Spatio-temporal data refers to data that provides information about both location and time. Current technology has increased the availability of spatio-temporal data. For example, global positioning system (GPS) receivers provide location information associated with time. Consequently, the use of data analytics on spatio-temporal data and applications for the analytics are also increasing. One such application is spatio-temporal prediction or the prediction of a location and time range for an event. Exemplary spatio-temporal predictions pertain to the likelihood of crime, traffic congestion, and epidemic spread characterization.
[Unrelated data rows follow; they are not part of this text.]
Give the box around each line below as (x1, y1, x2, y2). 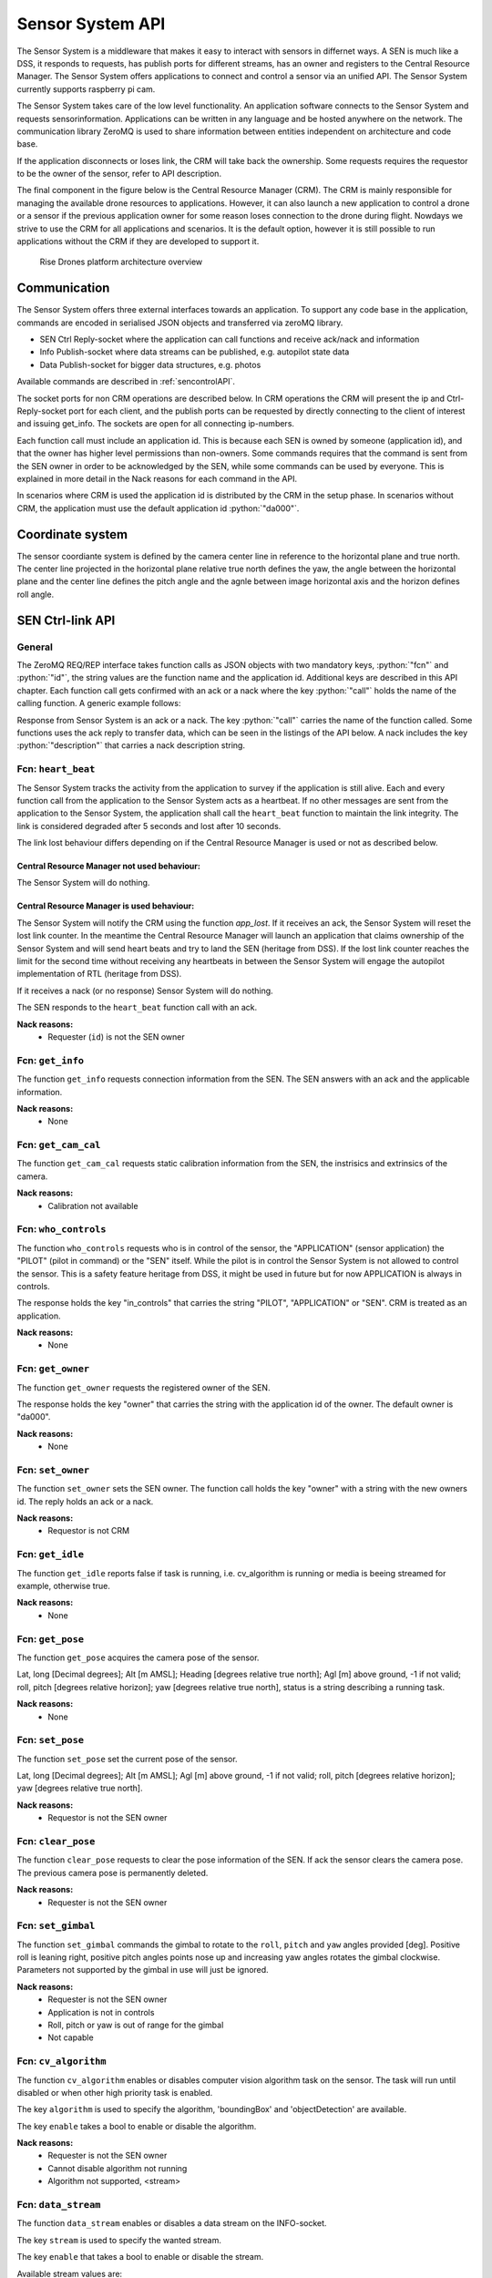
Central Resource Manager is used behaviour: (16, 900, 195, 911)
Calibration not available (47, 1200, 138, 1211)
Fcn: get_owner (16, 1362, 90, 1375)
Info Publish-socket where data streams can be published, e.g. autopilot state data (39, 346, 350, 357)
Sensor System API (16, 14, 166, 34)
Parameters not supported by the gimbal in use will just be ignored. (16, 1965, 269, 1975)
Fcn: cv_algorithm (16, 2055, 107, 2068)
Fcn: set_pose (16, 1734, 85, 1747)
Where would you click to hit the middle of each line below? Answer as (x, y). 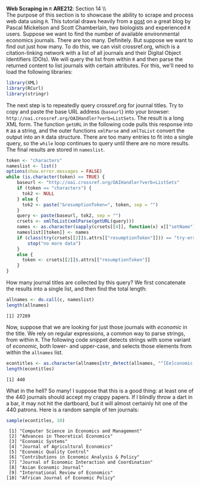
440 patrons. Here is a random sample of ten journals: (73, 410)
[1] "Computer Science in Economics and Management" (76, 431)
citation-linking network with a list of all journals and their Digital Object (94, 53)
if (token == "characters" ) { (54, 188)
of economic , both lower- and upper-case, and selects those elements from (99, 346)
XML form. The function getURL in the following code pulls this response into (100, 124)
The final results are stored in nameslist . (56, 149)
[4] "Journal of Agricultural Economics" (61, 447)
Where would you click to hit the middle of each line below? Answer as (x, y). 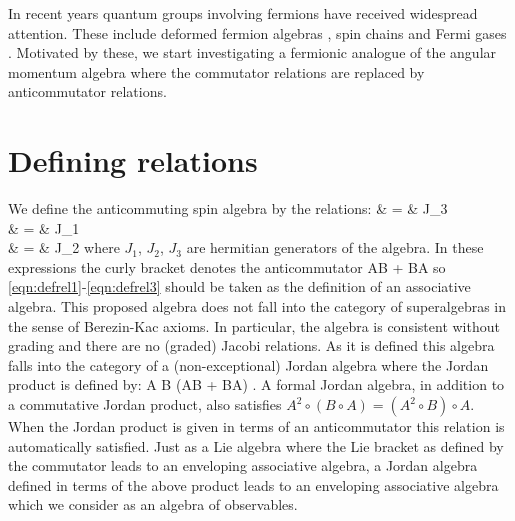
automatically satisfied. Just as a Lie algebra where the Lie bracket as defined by (256, 445)
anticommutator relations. (87, 91)
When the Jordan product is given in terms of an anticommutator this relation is (256, 426)
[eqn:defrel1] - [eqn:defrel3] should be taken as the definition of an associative (239, 286)
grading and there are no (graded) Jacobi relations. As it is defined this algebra (251, 345)
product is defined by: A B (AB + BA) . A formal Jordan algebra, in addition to (256, 384)
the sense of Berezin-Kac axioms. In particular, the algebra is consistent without (254, 325)
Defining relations (133, 160)
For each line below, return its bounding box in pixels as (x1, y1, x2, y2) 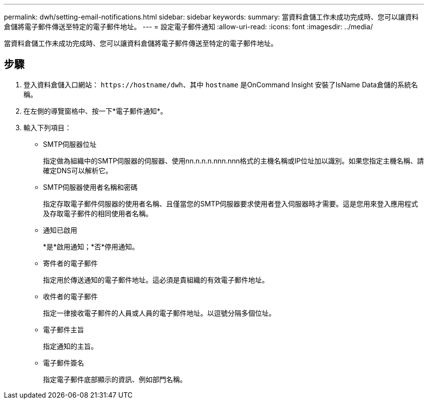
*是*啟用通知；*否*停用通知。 (43, 242, 139, 251)
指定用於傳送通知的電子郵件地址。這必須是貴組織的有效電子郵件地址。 (43, 275, 269, 284)
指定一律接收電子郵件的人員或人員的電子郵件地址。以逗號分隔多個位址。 (43, 308, 276, 317)
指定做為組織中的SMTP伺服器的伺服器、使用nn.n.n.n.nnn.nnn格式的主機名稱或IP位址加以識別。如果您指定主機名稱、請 (43, 156, 424, 165)
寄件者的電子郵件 (43, 259, 98, 267)
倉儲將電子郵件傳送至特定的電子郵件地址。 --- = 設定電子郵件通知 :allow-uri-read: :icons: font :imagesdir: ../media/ (4, 22, 373, 31)
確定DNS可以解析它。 (43, 166, 112, 175)
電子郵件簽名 (43, 358, 84, 367)
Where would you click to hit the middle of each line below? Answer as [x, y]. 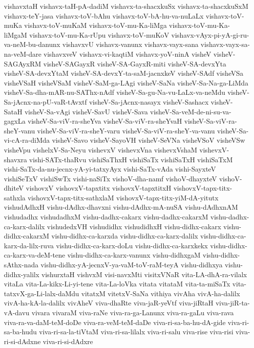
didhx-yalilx [22, 274]
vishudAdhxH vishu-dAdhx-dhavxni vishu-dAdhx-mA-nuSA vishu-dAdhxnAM [121, 207]
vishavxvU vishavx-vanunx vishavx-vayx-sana [130, 44]
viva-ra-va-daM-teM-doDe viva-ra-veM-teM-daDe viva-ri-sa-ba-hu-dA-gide [115, 322]
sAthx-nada [21, 265]
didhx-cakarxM [27, 236]
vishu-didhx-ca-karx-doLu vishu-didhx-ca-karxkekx [132, 245]
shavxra [16, 159]
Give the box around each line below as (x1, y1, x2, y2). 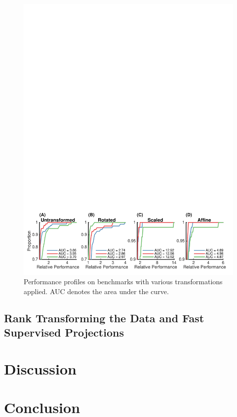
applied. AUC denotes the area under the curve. (24, 286, 169, 297)
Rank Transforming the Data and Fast (4, 310, 204, 326)
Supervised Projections (4, 325, 124, 340)
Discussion (4, 359, 77, 379)
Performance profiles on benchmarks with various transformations (24, 276, 223, 287)
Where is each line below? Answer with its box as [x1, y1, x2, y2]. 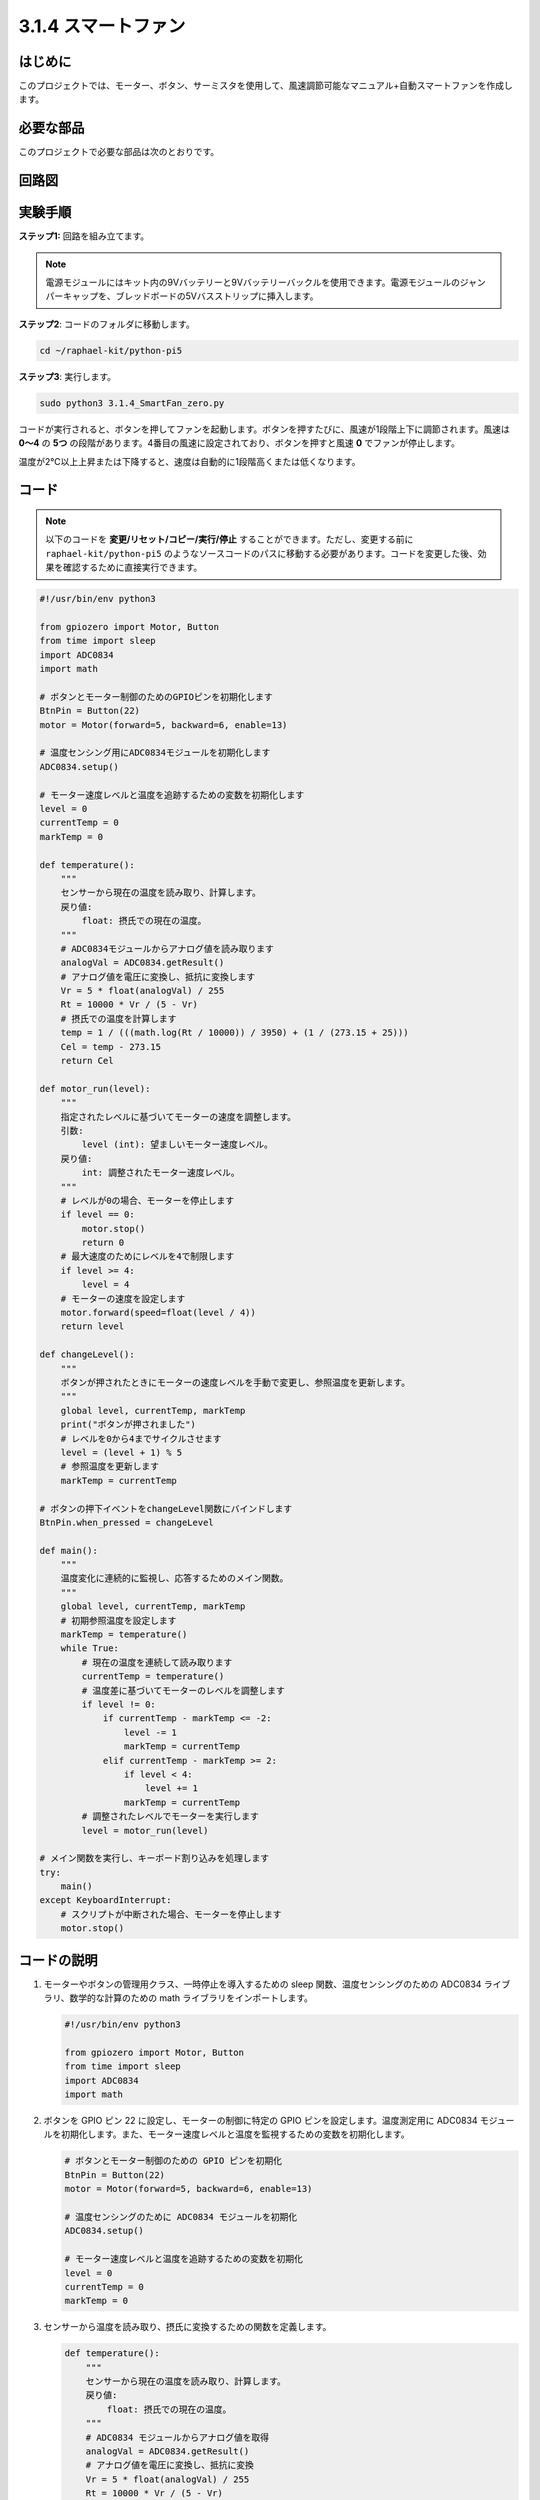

According to one embodiment of the present invention, a method of characterizing relationships among spatio-temporal events includes receiving information specifying the spatio-temporal events and associated categories from one or more sources; and building, using a processor, a directed acyclic graph (DAG) indicating a relationship among the categories for each of two or more space lag (SL) and time lag (TL) sets, each of the two or more SL and TL sets defining a spatio-temporal boundary such that only the spatio-temporal events and the associated categories with (SL,TL)-neighborhoods inside the respective spatio-temporal boundary are considered in building the respective DAG, the respective (SL,TL)-neighborhood of each of the spatio-temporal events being a polygonal shape defined by the respective SL and the respective TL and the respective (SL,TL)-neighborhood of each of the categories being a union of the (SL,TL)-neighborhoods of the associated spatio-temporal events.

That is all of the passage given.